See our latest analysis for Teledyne Technologies
The image below, which you can click on for greater detail, shows that Teledyne Technologies had debt of US$2.80b at the end of June 2024, a reduction from US$3.35b over a year. However, because it has a cash reserve of US$443.3m, its net debt is less, at about US$2.35b.
According to the last reported balance sheet, Teledyne Technologies had liabilities of US$1.39b due within 12 months, and liabilities of US$3.51b due beyond 12 months. On the other hand, it had cash of US$443.3m and US$1.16b worth of receivables due within a year. So it has liabilities totalling US$3.29b more than its cash and near-term receivables, combined.
Given Teledyne Technologies has a humongous market capitalization of US$21.2b, it's hard to believe these liabilities pose much threat. Having said that, it's clear that we should continue to monitor its balance sheet, lest it change for the worse.
We use two main ratios to inform us about debt levels relative to earnings.
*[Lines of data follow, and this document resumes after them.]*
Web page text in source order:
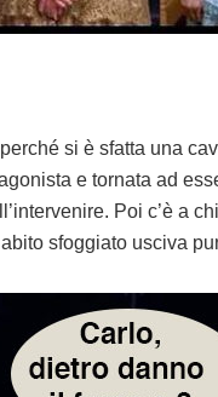
si è sfatta una
e tornata ad
Poi c’è a
sfoggiato usciva
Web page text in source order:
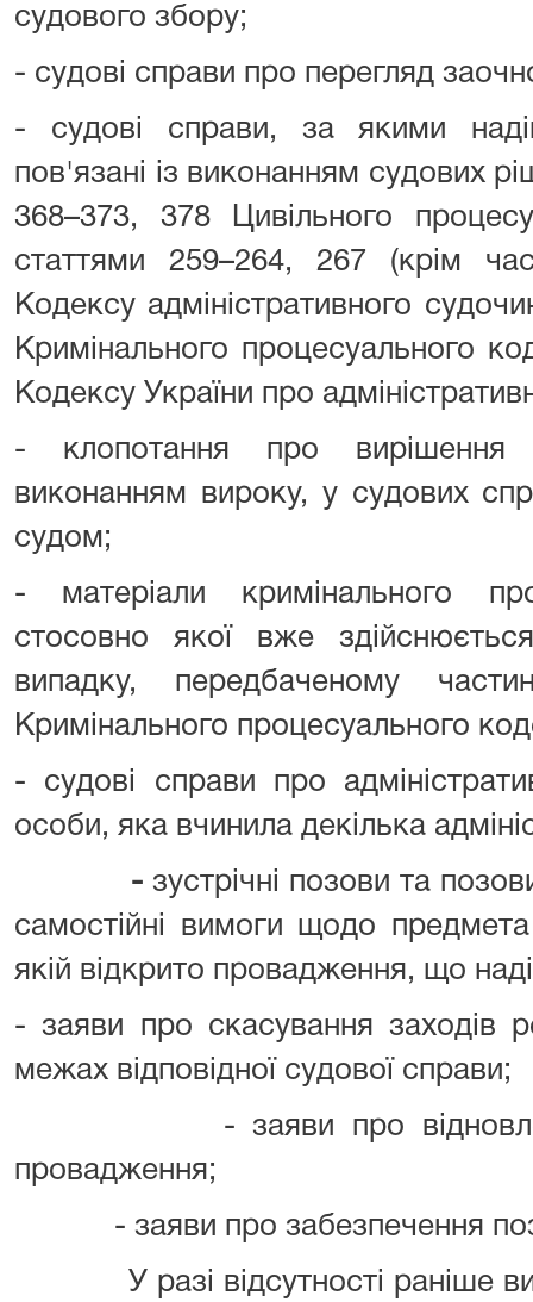
судового збору;
- судові справи про перегляд
- судові справи, за якими
пов'язані із виконанням судових
368–373, 378 Цивільного
статтями 259–264, 267 (крім
Кодексу адміністративного
Кримінального процесуального
Кодексу України про
- клопотання про вирішення
виконанням вироку, у судових
судом;
- матеріали кримінального
стосовно якої вже
випадку, передбаченому
Кримінального процесуального
- судові справи про
особи, яка вчинила декілька
- зустрічні позови та
самостійні вимоги щодо
якій відкрито провадження, що
- заяви про скасування заходів
межах відповідної судової справи;
- заяви про відновлення
провадження;
- заяви про забезпечення
У разі відсутності раніше
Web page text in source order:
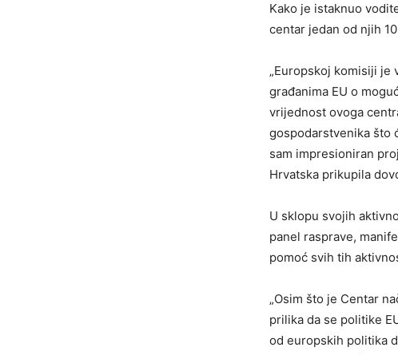
Kako je istaknuo
centar jedan od njih
„Europskoj komisiji
građanima EU o
vrijednost ovoga
gospodarstvenika što
sam impresioniran
Hrvatska prikupila
U sklopu svojih
panel rasprave,
pomoć svih tih
„Osim što je Centar
prilika da se politike
od europskih politika
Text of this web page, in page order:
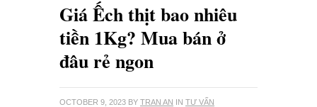
Giá Ếch thịt bao nhiêu
tiền 1Kg? Mua bán ở
đâu rẻ ngon
OCTOBER 9, 2023 BY TRAN AN IN TƯ VẤN
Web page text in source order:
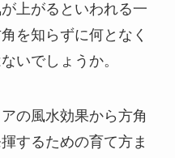
上がるといわれる一
を知らずに何となく
いでしょうか。
の風水効果から方角
するための育て方ま
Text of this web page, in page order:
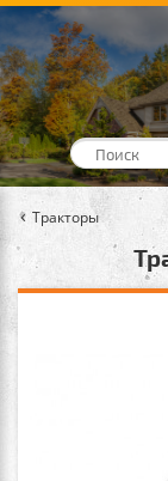
Тракторы
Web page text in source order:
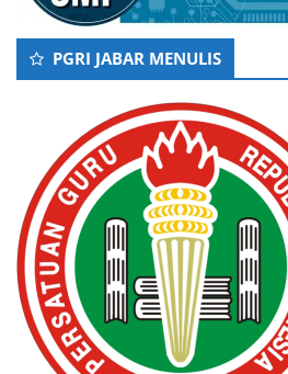
PGRI JABAR MENULIS
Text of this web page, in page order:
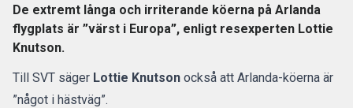
De extremt långa och irriterande köerna på Arlanda
flygplats är ”värst i Europa”, enligt resexperten Lottie
Knutson.
Till SVT säger Lottie Knutson också att Arlanda-köerna är
”något i hästväg”.
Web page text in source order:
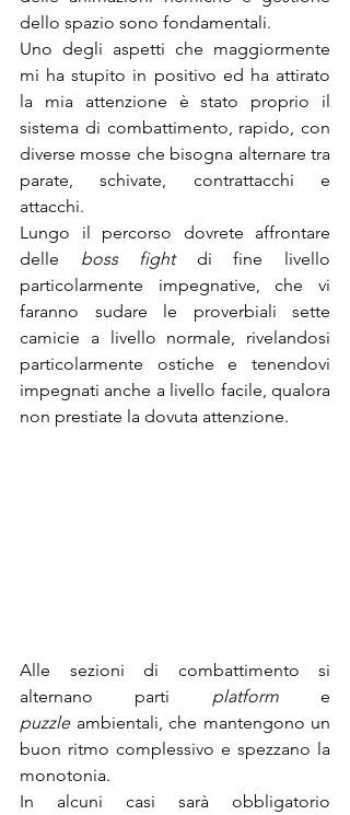
dello spazio sono fondamentali.
Uno degli aspetti che maggiormente
mi ha stupito in positivo ed ha attirato
la mia attenzione è stato proprio il
sistema di combattimento, rapido, con
diverse mosse che bisogna alternare tra
parate, schivate, contrattacchi e
attacchi.
Lungo il percorso dovrete affrontare
delle boss fight di fine livello
particolarmente impegnative, che vi
faranno sudare le proverbiali sette
camicie a livello normale, rivelandosi
particolarmente ostiche e tenendovi
impegnati anche a livello facile, qualora
non prestiate la dovuta attenzione.
Alle sezioni di combattimento si
alternano parti platform
puzzle ambientali, che mantengono un
buon ritmo complessivo e spezzano la
monotonia.
In alcuni casi sarà obbligatorio
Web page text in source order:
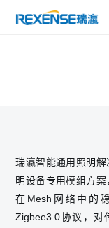
瑞瀛智能通用照明
明设备专用模组方
在Mesh网络中的
Zigbee3.0协议，
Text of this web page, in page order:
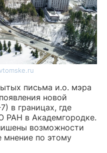
письма и.о. мэра
новой
в границах, где
РАН в Академгородке.
возможности
мнение по этому
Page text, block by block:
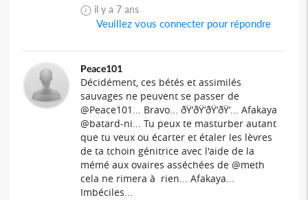
il y a 7 ans
Veuillez vous connecter pour répondre
Peace101
Décidément, ces bétés et assimilés
sauvages ne peuvent se passer de
@Peace101... Bravo... ðŸ‘ðŸ‘ðŸ‘ðŸ‘... Afakaya
@batard-ni... Tu peux te masturber autant
que tu veux ou écarter et étaler les lèvres
de ta tchoin génitrice avec l'aide de la
mémé aux ovaires asséchées de @meth
cela ne rimera à rien... Afakaya...
Imbéciles...
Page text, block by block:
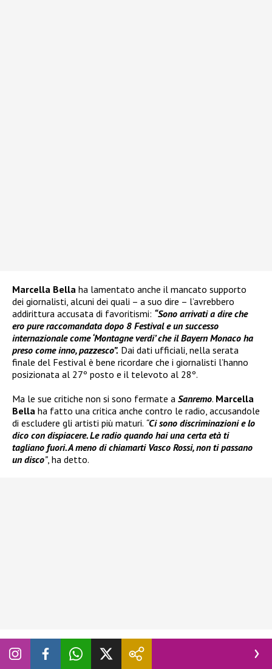
Marcella Bella ha lamentato anche il mancato supporto
dei giornalisti, alcuni dei quali – a suo dire – l’avrebbero
addirittura accusata di favoritismi: “Sono arrivati a dire che
ero pure raccomandata dopo 8 Festival e un successo
internazionale come ‘Montagne verdi’ che il Bayern Monaco ha
preso come inno, pazzesco”. Dai dati ufficiali, nella serata
finale del Festival è bene ricordare che i giornalisti l’hanno
posizionata al 27º posto e il televoto al 28º.
Ma le sue critiche non si sono fermate a Sanremo. Marcella
Bella ha fatto una critica anche contro le radio, accusandole
di escludere gli artisti più maturi. “Ci sono discriminazioni e lo
dico con dispiacere. Le radio quando hai una certa età ti
tagliano fuori. A meno di chiamarti Vasco Rossi, non ti passano
un disco”, ha detto.
A dare un’altra versione della storia, fronte radio, è
intervenuto il giornalista e conduttore radiofonico
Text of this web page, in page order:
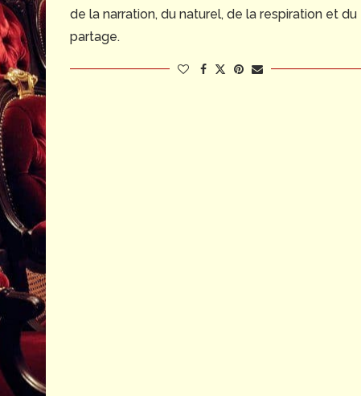
de la narration, du naturel, de la respiration et du
partage.
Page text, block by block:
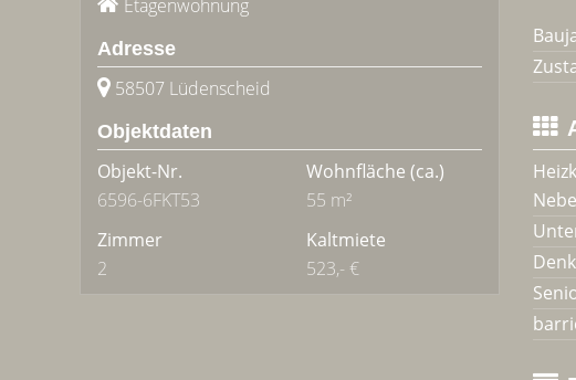
Etagenwohnung
Adresse
58507 Lüdenscheid
Objektdaten
Objekt-Nr.
6596-6FKT53
Wohnfläche (ca.)
55 m²
Zimmer
2
Kaltmiete
523,- €
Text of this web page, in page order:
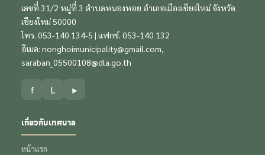
เลขที่ 31/2 หมู่ที่ 3 ตำบลหนองหอย อำเภอเมืองเชียงใหม่ จังหวัด
เชียงใหม่ 50000
โทร. 053-140 134-5 | แฟกซ์. 053-140 132
อีเมล: nonghoimunicipality@gmail.com,
saraban_05500108@dla.go.th
f L ▶
เกี่ยวกับเทศบาล
หน้าแรก
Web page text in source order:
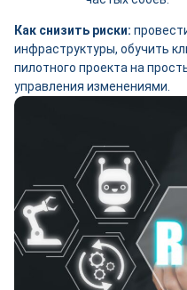
Как снизить риски:
инфраструктуры, обучить
пилотного проекта на
управления изменениями.

The first is net debt divided by earnings before interest, tax, depreciation, and amortization (EBITDA), while the second is how many times its earnings before interest and tax (EBIT) covers its interest expense (or its interest cover, for short). This way, we consider both the absolute quantum of the debt, as well as the interest rates paid on it.
We'd say that Teledyne Technologies's moderate net debt to EBITDA ratio ( being 1.8), indicates prudence when it comes to debt. And its commanding EBIT of 16.5 times its interest expense, implies the debt load is as light as a peacock feather. Importantly Teledyne Technologies's EBIT was essentially flat over the last twelve months. We would prefer to see some earnings growth, because that always helps diminish debt. There's no doubt that we learn most about debt from the balance sheet. But ultimately the future profitability of the business will decide if Teledyne Technologies can strengthen its balance sheet over time. So if you want to see what the professionals think, you might find this free report on analyst profit forecasts to be interesting.
Finally, while the tax-man may adore accounting profits, lenders only accept cold hard cash. So the logical step is to look at the proportion of that EBIT that is matched by actual free cash flow. During the last three years, Teledyne Technologies produced sturdy free cash flow equating to 70% of its EBIT, about what we'd expect. This cold hard cash means it can reduce its debt when it wants to.
Teledyne Technologies's interest cover suggests it can handle its debt as easily as Cristiano Ronaldo could score a goal against an under 14's goalkeeper. And that's just the beginning of the good news since its conversion of EBIT to free cash flow is also very heartening. When we consider the range of factors above, it looks like Teledyne Technologies is pretty sensible with its use of debt. That means they are taking on a bit more risk, in the hope of boosting shareholder returns. Over time, share prices tend to follow earnings per share, so if you're interested in Teledyne Technologies, you may well want to click here to check an interactive graph of its earnings per share history.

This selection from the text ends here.